Claimants have also requested certain hospital rules and regulations in their June 18, 2000 discovery request and their February 13, 2001 request. Defendant has responded by submitting an Affidavit of Irvin Krukenkamp, the Chief of the Division of Cardiothoracic Surgery in the Department of Surgery of University Hospital at Stony Brook. In it he states that there are no rules, regulations, procedures, manuals that are specific or unique to University Hospital at Stony Brook in effect in 1999 in the Department of Surgery at University Hospital at Stony Brook regarding the specific procedures outlined by claimants in their discovery request .

There also seems to have been a prior response from defendant that these rules have been updated and that they are not in possession of a copy of the rules in effect at the time of this incident. Claimants are requesting that the Court issue an order directing the defendant to produce the updated 2000 rules and regulations as well as a deposition of a witness from the Department of Surgery, presumably to testify as to the changes in the rules and regulations. Obviously, the issue of whether or not there were rules and regulations is muddled at best.

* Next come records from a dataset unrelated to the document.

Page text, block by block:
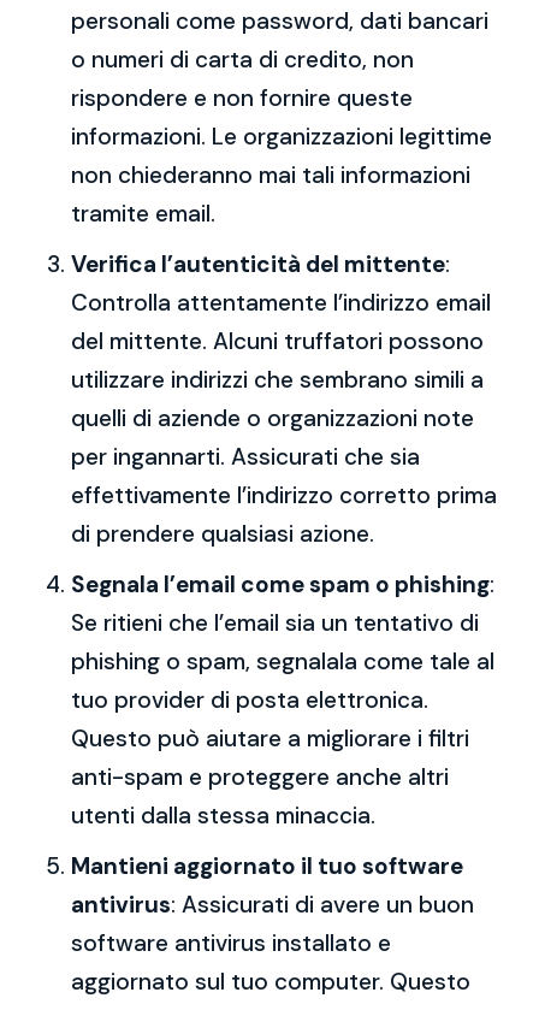
personali come password, dati bancari
o numeri di carta di credito, non
rispondere e non fornire queste
informazioni. Le organizzazioni legittime
non chiederanno mai tali informazioni
tramite email.
Verifica l’autenticità del mittente:
Controlla attentamente l’indirizzo email
del mittente. Alcuni truffatori possono
utilizzare indirizzi che sembrano simili a
quelli di aziende o organizzazioni note
per ingannarti. Assicurati che sia
effettivamente l’indirizzo corretto prima
di prendere qualsiasi azione.
Segnala l’email come spam o phishing:
Se ritieni che l’email sia un tentativo di
phishing o spam, segnalala come tale al
tuo provider di posta elettronica.
Questo può aiutare a migliorare i filtri
anti-spam e proteggere anche altri
utenti dalla stessa minaccia.
Mantieni aggiornato il tuo software
antivirus: Assicurati di avere un buon
software antivirus installato e
aggiornato sul tuo computer. Questo
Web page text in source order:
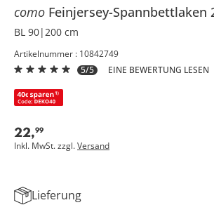
como Feinjersey-Spannbettlaken
BL 90|200 cm
Artikelnummer : 10842749
5/5
EINE BEWERTUNG LESEN
22,99
Inkl. MwSt. zzgl.Versand
Lieferung

Therefore, a deposition of a witness with knowledge regarding the existence of any rules and regulations is appropriate. Additionally, defendant is directed to produce, to the extent they exist, a copy of the 1999 rules and regulations or if they do not exist a copy of the updated 2000 rules and regulations.

Additionally, claimants are seeking information regarding previous similar surgeries performed at the hospital where the subject operation took place. Defendant has provided the statistics regarding the number of surgeries performed. Claimants are seeking further disclosure with regard to these operations and are specifically requesting the names of the surgeons who performed them as well as the complication rate. The Court is not inclined at this time to order the disclosure of this seemingly non-relevant material.

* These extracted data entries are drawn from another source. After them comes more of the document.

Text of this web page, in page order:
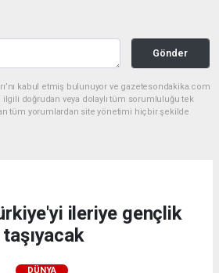
Gönder
kabul etmiş bulunuyor ve gazetesondakika.com
ilgili doğrudan veya dolaylı tüm sorumluluğu tek
tüm yorumlardan site yönetimi hiçbir şekilde
ileriye gençlik
taşıyacak
DÜNYA
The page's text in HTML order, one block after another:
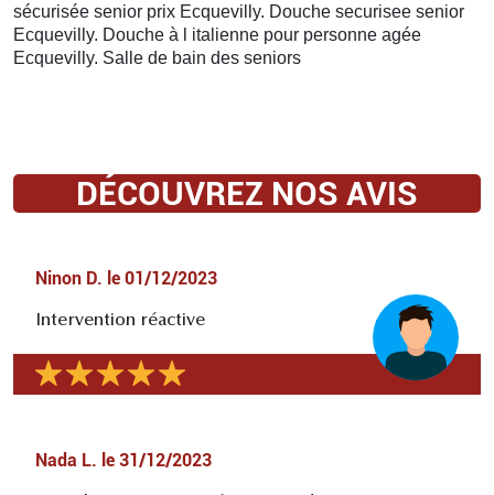
sécurisée senior prix Ecquevilly. Douche securisee senior
Ecquevilly. Douche à l italienne pour personne agée
Ecquevilly. Salle de bain des seniors
DÉCOUVREZ NOS AVIS
Ninon D. le 01/12/2023
Intervention réactive
Nada L. le 31/12/2023
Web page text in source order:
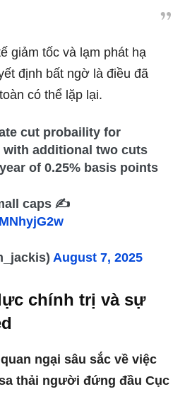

Claimants seem to suggest that an incomplete operating room log for November 12, 1999 was produced by defendant. Specifically, claimants assert that five items from this log have been omitted, including one entry which directly corresponds to this case. It appears that claimants are correct in their assertion and that the OR log was reproduced with a "post it" covering several entries listed on the log. Since this is the second time it has been produced in an incomplete manner the Court hereby directs defendant to produce the original at the next scheduled court conference or produce a witness with knowledge for a deposition.

All discovery responses by both parties must be completed in good faith and as long as both sides have complied to the best of their abilities and in good faith then their obligations to the Court and each other are fulfilled. However, if at some point in the litigation process it becomes evident to the Court that one party or the other has not acted in good faith then the Court reserves its right to take whatever remedial measures it deems appropriate to rectify the situation if it arises.

Therefore, for the foregoing reasons, claimants' motion to compel discovery is granted in part and denied in part to the extent stated herein.